World-Renowned Chef David Burke Visits Kitchen Council
Last month, we had the honor of hosting internationally acclaimed Chef David Burke at Kitchen Council. Chef Burke is owner of countless restaurants and best known for his appearances on cooking shows including Top Chef Masters. Three members had the opportunity to create an innovative dish, present that plate to Chef Burke in an intimate setting and battle for most delicious creation.
Chef David Burke is acknowledged as a leading pioneer in American cooking. Burke, a New Jersey native, is also recognized internationally for his revolutionary techniques, exceptional skills, successful restaurant empire and his many TV appearances. In the parlance of today’s celebrity driven culture, he is a rock star of the culinary world.
At just 26, Burke’s kitchen mastery won him the executive chef position of New York City’s legendary River Café. While there, he became the first American ever to win the prestigious Meilleurs Ouvriers de France Diplome d’Honneur, cementing his reputation as a leading international chef. He subsequently won Japan’s Nippon Award for Excellence, the Robert Mondavi Award of Excellence and two nominations for James Beard Best Chef. Burke was also awarded a coveted three-star New York Times review for the River Café and later became a familiar guest on TV’s Top Chef.
During his visit to Council Bluffs, Chef Burke’s larger-than-life presence and wit had everyone on pins and needles in anticipation. The three brave entrepreneurs who accepted the challenge included Stacie Van Cleave of Veg.Edible, Dan Benigno of Chef Around the Block and Alejandra Valdez of Viva Fit Kitchen.
First up, Veg.Edible was the boldest in presenting a vegan “Fried Chick’n Bacon Ranch” sandwich to the meat master. Stacie whipped up a crispy battered and fried oyster mushrooms, smokey mushroom bacon, lettuce, tomato and dilly ranch piled on a toasted gluten free bun. Stacie’s boldness intrigued Chef Burke.

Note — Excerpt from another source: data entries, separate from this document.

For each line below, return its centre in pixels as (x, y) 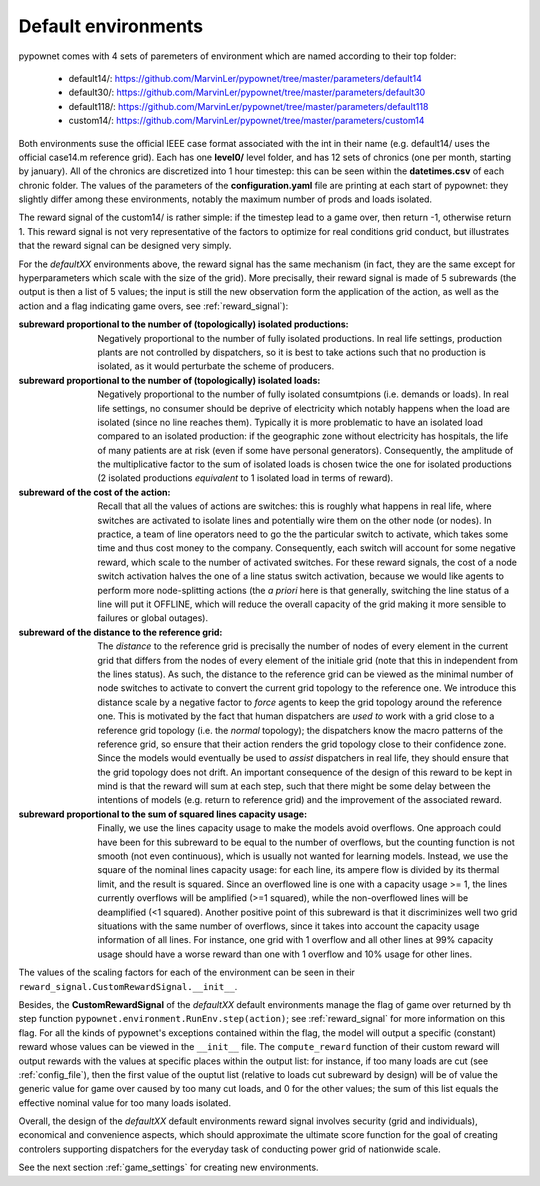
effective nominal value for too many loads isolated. (125, 1102)
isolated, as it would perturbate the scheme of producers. (216, 366)
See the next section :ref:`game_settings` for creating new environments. (168, 1167)
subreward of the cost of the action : (94, 492)
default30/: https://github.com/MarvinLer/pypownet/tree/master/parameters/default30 (247, 92)
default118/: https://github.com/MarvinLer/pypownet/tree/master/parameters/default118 (248, 106)
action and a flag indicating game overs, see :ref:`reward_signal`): (153, 306)
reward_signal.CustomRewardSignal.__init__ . (128, 986)

Next up was Chef Around the Block who presented his famous twist on the chicken and waffle. Dan used an original recipe for his popcorn chicken, roasted garlic mashed potatoes in a waffle cone drizzled with maple syrup. Chef Burke was most impressed with Dan’s famous mashed potato and creative presentation.

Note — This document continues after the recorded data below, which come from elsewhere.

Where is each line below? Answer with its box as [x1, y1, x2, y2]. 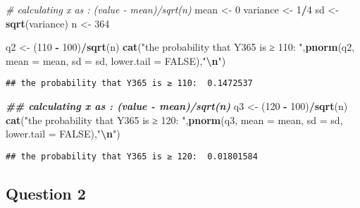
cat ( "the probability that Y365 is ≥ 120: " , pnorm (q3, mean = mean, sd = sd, [6, 112, 343, 127]
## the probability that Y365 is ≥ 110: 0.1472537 [6, 78, 253, 89]
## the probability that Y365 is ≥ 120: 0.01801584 [6, 151, 258, 161]
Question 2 [6, 182, 86, 204]
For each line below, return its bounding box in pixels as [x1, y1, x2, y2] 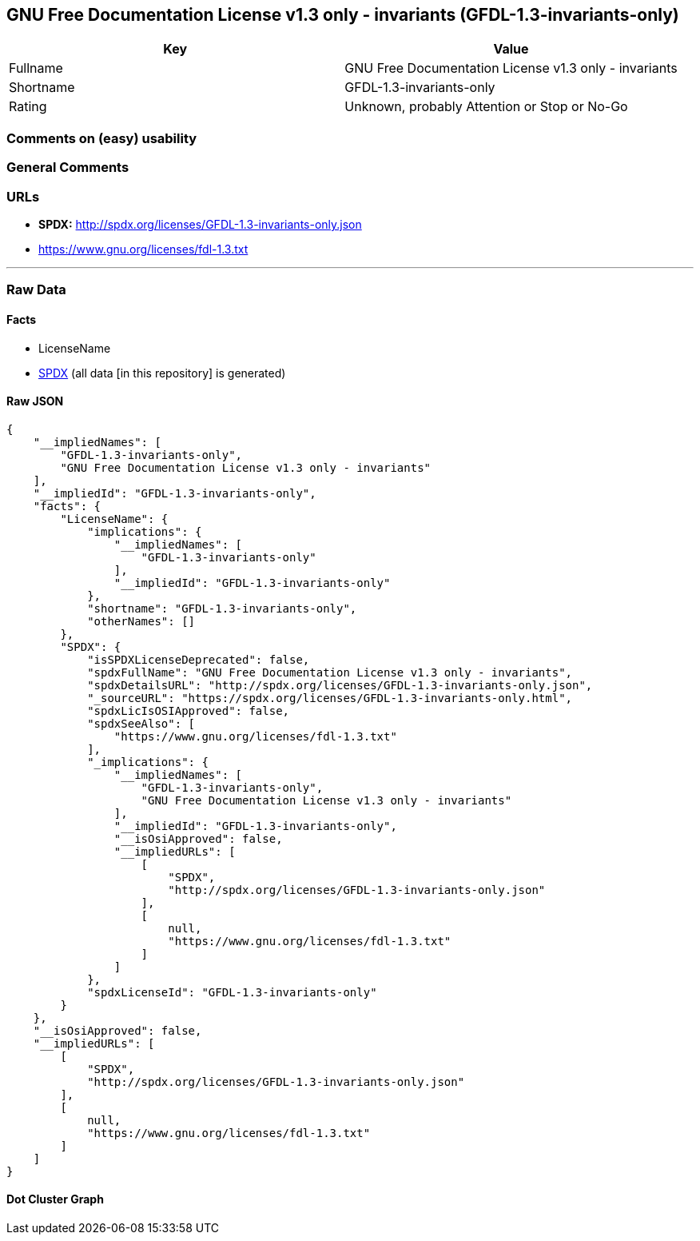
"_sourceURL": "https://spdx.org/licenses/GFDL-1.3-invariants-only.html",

Lastly, Viva Fit Kitchen leaned into her Mexican roots and went more traditional but this did not lack in taste or color. Alejandra featured a lean sirloin sautéed in a homemade tomatillo sauce paired with rice and topped with pico. Chef Burke revealed he’s a “rice guy” and proceeded to compliment the heritage behind the dish along with its vibrancy and flavor. He went back for seconds.
Chef Burke certainly struggled in making a final decision as he carefully deliberated. Despite Chef Burke being known for his elaborate meat dishes, he chose the vegan chef! Congratulations to Stacie with Veg.Edible!
We appreciated Chef Burke’s willingness to play along in our own version of Top Chef. Kudos to the three members who braved the culinary stage. Chef Burke shared about his rise to the top and humble beginnings. Everyone knows that food entrepreneurship is tough and not always lucrative to begin with. A bit of grit, however, paired with a little risk taking and some humor can go a long way. Chef Burke, you’re welcomed back anytime.